I have always used home-made things as a form of emotional armour when going to events that make me nervous. Having a hand-knit jumper on for Christmas at home reduces the considerable stress that day inspires for me. Wearing a home-made dress that I have designed, sewn, and dyed to a crafting event I know next to no-one at affords me a level of protection I simply don’t feel in a shop-bought piece.

And I think it’s the intention behind the make that gives me such comfort.

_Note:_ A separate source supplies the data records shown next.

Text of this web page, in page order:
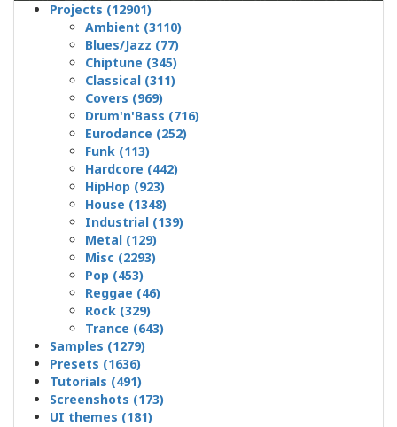
Projects (12901)
Ambient (3110)
Blues/Jazz (77)
Chiptune (345)
Classical (311)
Covers (969)
Drum'n'Bass (716)
Eurodance (252)
Funk (113)
Hardcore (442)
HipHop (923)
House (1348)
Industrial (139)
Metal (129)
Misc (2293)
Pop (453)
Reggae (46)
Rock (329)
Trance (643)
Samples (1279)
Presets (1636)
Tutorials (491)
Screenshots (173)
UI themes (181)
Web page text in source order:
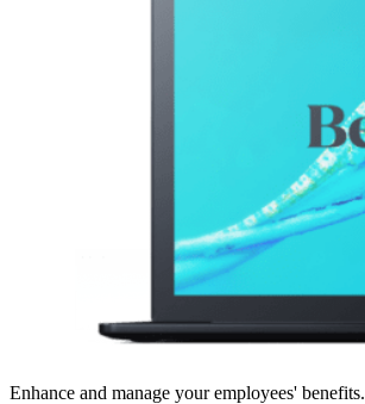
Enhance and manage your employees' benefits.
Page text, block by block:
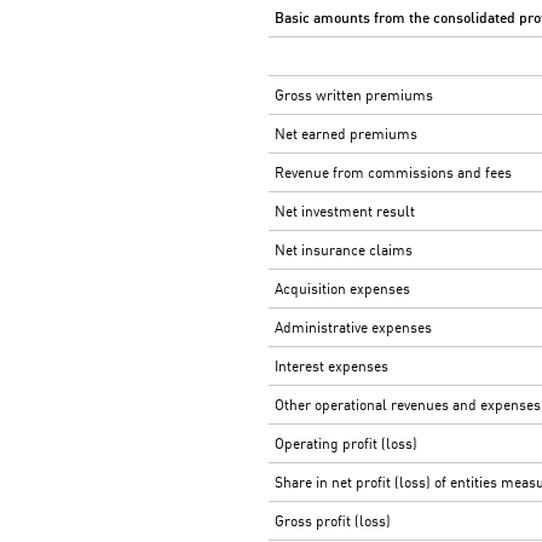
Basic amounts from the consolidated
Gross written premiums
Net earned premiums
Revenue from commissions and fees
Net investment result
Net insurance claims
Acquisition expenses
Administrative expenses
Interest expenses
Other operational revenues and expenses
Operating profit (loss)
Share in net profit (loss) of entities
Gross profit (loss)
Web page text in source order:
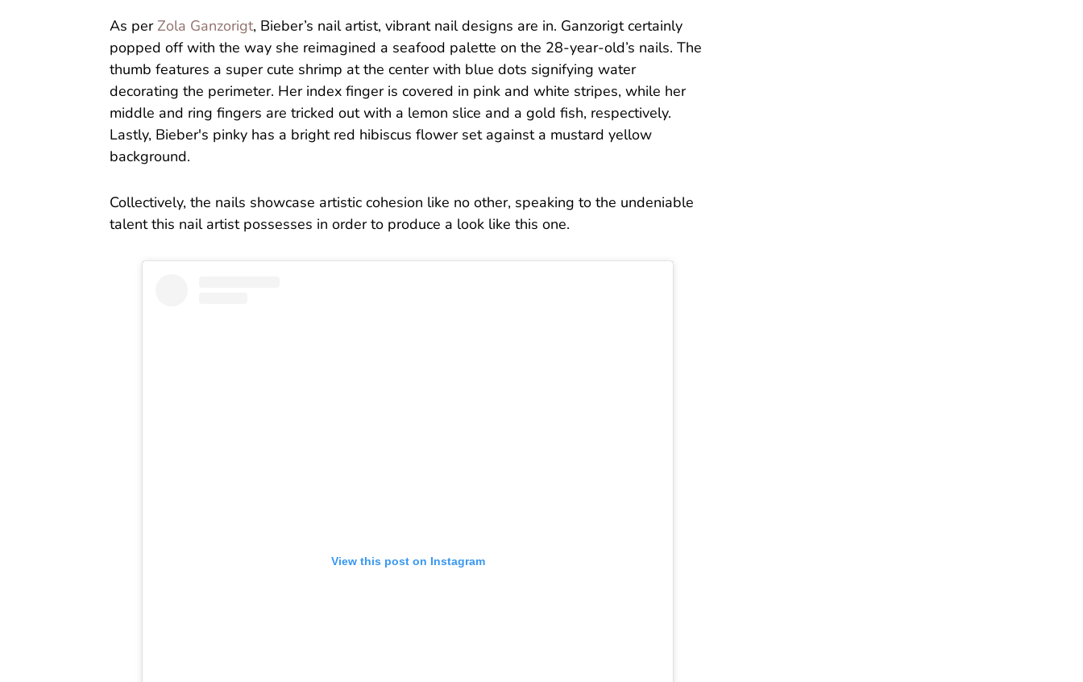
As per Zola Ganzorigt, Bieber’s nail artist, vibrant nail designs are in. Ganzorigt certainly
popped off with the way she reimagined a seafood palette on the 28-year-old’s nails. The
thumb features a super cute shrimp at the center with blue dots signifying water
decorating the perimeter. Her index finger is covered in pink and white stripes, while her
middle and ring fingers are tricked out with a lemon slice and a gold fish, respectively.
Lastly, Bieber's pinky has a bright red hibiscus flower set against a mustard yellow
background.
Collectively, the nails showcase artistic cohesion like no other, speaking to the undeniable
talent this nail artist possesses in order to produce a look like this one.
View this post on Instagram

It’s almost like these events – these times when anxiety is crinkling the edges of my brain and the memories of past, public panic attacks are looming – are easier to deal with when I have slipped on my very personal, very individial armour. I spend time preparing a piece, making every single decision about how it should look, how it’s made, how it functions, and I get to wield it as if it’s a shield on which is emblazoned my tribal alliegance.

“This is me,” is whispered with every flick of a hemline, every turn of a cuff.
It’s suble, subliminal even, but spectacularly uncompromising.

I present an image as I wear that dress, that jumper, that shawl, and I am showing the world exactly who I am without even having to open my mouth to explain. It’s a visual shorthand I rely on very much, indeed.

I guess maybe there’s a life lesson in there somewhere? I’m not sure.
For now, perhaps it’s enough that it’s a trick that works.